▶ [Work to complete]: Find the string "runs" in the data, then copy every line where it is found.

[Stored entries]
-- Opening Marker --
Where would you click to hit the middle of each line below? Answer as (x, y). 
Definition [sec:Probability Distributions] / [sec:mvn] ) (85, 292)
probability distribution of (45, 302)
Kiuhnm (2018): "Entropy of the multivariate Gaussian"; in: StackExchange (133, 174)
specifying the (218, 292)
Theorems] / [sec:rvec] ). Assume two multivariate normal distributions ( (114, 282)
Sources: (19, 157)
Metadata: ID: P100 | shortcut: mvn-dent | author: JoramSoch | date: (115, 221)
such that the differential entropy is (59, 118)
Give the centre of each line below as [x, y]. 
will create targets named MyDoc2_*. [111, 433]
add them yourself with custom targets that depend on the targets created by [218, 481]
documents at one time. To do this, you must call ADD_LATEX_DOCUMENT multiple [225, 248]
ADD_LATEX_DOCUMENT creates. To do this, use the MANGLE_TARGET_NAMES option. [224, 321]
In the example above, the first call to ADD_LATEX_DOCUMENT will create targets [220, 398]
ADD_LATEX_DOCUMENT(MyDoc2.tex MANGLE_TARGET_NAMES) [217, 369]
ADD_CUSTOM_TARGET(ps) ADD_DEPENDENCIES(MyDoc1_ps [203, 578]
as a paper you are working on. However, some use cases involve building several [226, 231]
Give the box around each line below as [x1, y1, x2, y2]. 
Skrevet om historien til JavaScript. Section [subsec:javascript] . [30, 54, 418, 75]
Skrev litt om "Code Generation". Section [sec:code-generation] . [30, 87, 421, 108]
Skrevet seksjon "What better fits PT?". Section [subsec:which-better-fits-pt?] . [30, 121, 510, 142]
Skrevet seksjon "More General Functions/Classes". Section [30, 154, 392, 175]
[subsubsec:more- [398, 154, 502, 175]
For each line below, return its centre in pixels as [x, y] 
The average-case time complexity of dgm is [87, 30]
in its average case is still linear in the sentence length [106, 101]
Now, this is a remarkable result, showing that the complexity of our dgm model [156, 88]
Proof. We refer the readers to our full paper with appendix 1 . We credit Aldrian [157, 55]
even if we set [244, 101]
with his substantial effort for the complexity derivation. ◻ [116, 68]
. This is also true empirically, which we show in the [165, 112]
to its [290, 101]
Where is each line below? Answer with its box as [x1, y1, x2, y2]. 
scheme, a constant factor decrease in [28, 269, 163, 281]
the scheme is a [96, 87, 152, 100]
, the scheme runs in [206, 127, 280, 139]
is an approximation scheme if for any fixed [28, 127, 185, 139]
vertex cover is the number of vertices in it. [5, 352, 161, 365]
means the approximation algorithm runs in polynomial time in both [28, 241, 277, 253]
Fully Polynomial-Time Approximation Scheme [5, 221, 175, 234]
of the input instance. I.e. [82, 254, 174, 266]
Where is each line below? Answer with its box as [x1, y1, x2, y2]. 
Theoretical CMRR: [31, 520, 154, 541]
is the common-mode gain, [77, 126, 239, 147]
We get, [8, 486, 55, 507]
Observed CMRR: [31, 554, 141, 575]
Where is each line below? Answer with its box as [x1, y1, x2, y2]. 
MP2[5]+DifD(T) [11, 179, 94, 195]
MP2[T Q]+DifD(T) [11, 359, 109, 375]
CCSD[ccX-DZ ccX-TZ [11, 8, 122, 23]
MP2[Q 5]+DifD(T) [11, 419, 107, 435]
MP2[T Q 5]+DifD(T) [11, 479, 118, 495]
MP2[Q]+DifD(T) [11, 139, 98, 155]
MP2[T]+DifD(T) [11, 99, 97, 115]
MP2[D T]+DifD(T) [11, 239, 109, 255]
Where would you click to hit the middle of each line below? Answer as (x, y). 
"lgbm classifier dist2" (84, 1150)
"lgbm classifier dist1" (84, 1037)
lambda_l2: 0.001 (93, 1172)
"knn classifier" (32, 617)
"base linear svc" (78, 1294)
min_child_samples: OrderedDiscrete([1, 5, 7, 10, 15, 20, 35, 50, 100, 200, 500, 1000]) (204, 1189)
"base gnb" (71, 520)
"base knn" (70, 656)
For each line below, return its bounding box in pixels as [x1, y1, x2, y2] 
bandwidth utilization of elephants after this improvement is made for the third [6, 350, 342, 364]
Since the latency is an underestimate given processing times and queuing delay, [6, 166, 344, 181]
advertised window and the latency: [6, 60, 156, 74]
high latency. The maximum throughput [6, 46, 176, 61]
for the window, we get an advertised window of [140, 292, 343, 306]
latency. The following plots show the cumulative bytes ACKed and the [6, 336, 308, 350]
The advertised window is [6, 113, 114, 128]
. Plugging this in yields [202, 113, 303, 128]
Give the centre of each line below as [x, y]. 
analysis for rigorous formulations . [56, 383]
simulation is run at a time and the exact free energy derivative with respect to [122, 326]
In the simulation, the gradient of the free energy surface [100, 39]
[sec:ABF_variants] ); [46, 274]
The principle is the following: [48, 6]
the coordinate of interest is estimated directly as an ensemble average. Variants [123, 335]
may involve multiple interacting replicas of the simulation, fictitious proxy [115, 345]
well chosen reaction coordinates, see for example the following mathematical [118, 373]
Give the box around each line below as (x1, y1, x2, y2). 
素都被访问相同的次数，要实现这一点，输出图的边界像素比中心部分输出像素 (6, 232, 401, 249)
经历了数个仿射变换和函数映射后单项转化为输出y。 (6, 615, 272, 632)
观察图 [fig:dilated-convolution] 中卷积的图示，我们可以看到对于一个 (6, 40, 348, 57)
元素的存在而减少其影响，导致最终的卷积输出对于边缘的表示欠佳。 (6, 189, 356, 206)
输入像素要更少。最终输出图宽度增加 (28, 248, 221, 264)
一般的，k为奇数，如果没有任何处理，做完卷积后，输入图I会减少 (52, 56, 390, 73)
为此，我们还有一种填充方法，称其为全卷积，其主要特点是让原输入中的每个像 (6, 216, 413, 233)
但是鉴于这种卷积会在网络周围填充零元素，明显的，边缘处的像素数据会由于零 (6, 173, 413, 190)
-- Closing Marker --
▶ [Exercise response]:
, the scheme runs in [206, 127, 280, 139]
means the approximation algorithm runs in polynomial time in both [28, 241, 277, 253]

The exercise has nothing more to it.